Bone-dry temperatures in British Columbia that have led to hundreds of wild fires. Home-ravaging tornadoes in western Quebec. A violent wind storm in Alberta that left a woman dead at a country music jamboree.

Bone-dry temperatures in British Columbia that have led to hundreds of wild fires. Home-ravaging tornadoes in western Quebec. A violent wind storm in Alberta that left a woman dead at a country music jamboree.

In a country where temperatures can range from -40 C to 40 C and where precipitation comes in the form of snow, sleet, hail and rain, talking about the weather has undoubtedly become a favourite pastime.

So too has meteorologist-bashing.

David Phillips, Environment Canada’s senior climatologist, recalls a confrontation wth a woman in a grocery store about a year ago.

“(She) just blocked my food cart and just reamed me out about being so wrong about the forecast and how it spoiled her summer holidays,” he said.

In the last few weeks alone, his former barber told a colleague that Phillips “just tells lies,” while a taxi driver described his forecasts as “lousy.”

One irate Canadian wrote an email to his employer that said “I don’t believe anything that comes out of his mouth.
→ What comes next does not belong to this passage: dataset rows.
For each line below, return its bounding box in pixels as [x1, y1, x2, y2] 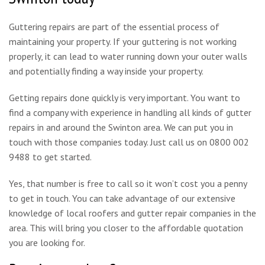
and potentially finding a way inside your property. [9, 65, 203, 77]
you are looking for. [9, 237, 85, 249]
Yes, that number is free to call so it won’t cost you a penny [9, 177, 247, 190]
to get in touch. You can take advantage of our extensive [9, 192, 235, 205]
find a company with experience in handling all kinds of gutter [9, 106, 251, 119]
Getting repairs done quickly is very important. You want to [9, 92, 240, 104]
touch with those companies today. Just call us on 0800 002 [9, 136, 249, 148]
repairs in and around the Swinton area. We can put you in [9, 121, 233, 134]
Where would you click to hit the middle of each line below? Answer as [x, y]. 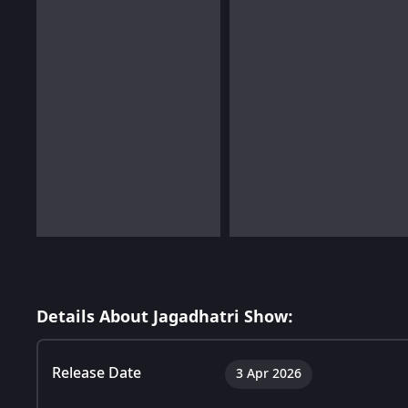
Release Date [97, 373]
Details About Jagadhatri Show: [165, 316]
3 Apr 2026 [269, 373]

Another read: “I might as well just flip a coin. (It’s) more accurate than he is.”

Despite much criticism, particularly for this summer’s outlook, Phillips maintains he wasn’t totally off. June was in fact colder and wetter than normal in the East.

The West has certainly been hot and dry and while predictions that the East would warm up by late summer have yet to materialize, he cautioned it’s still early August.

But while he admits he’s “been beat up a lot this summer,” Phillips believes Canadians are generally forgiving.

The same can’t be said for other parts of the world.

In a speech several years ago to a group of meteorologists and weather personalities, Phillips recounted some grim tales:

— Until the 1960s, British law decreed that someone found guilty of trying to predict the weather could be burned at the stake as a heretic.

— In the 1990s, the Taliban banned weather forecasting in Afghanistan, calling it sorcery.

— Thailand’s chief meteorologist was fired for failing to predict the 2004 tsunami. Ironically, the country’s previous top weatherman was fired six years earlier for warning that the southwest coast could face a deadly tsunami.

— In 1996, Peruvian meteorologist Francisco Arias Olivera was hanged from a tree by an angry mob outside a TV station after a flash flood killed 17 people. He had predicted 50 millimetres of rain in 24 hours but the town was bombarded with 480 in 12 hours.

“Canadians like to ridicule weather forecasters but fortunately not like they do elsewhere,” Phillips said.

Meteorologists argue weather forecasts are actually far more accurate today than ever before.

Environment Canada, which has long tracked the accuracy of its forecasts, says five- day forecasts now are as good as two-day forecasts were some 25 years ago.

Rene Heroux, a Montreal-based Environment Canada meteorologist, says predicting severe weather is trickier.

He said residents of Mont-Laurier, Que., had an hour’s notice last week that a tornado was headed their way. That’s about as good as it gets, he said, adding Oklahoma residents got just 20 minutes notice before some of the deadliest tornadoes struck in May 1999.

Ian Rutherford, executive director of the Canadian Meteorological and Oceanographic Society, said Canada is a difficult place to be a meteorologist.

“We have oceans on three sides, we have mountains in the middle and plains,” he said, adding the Great Lakes, the St. Lawrence River, the Ottawa River valley and the fact Canada lies in the middle of the East Coast storm track make weather all the more difficult to predict.

And while radar, satellite and supercomputer technology that can process millions of equations simultaneously have dramatically improved weather forecasts since the 1960s, Rutherford said Canada still has a poor observation system that makes it tough to track weather from a distance and predict where it’s going.

“We have a very sparse population and it’s very expensive to put weather observing sites in place where there aren’t people,” he said, noting the weather observation network in Canada is actually sparser now than it was 40 years ago.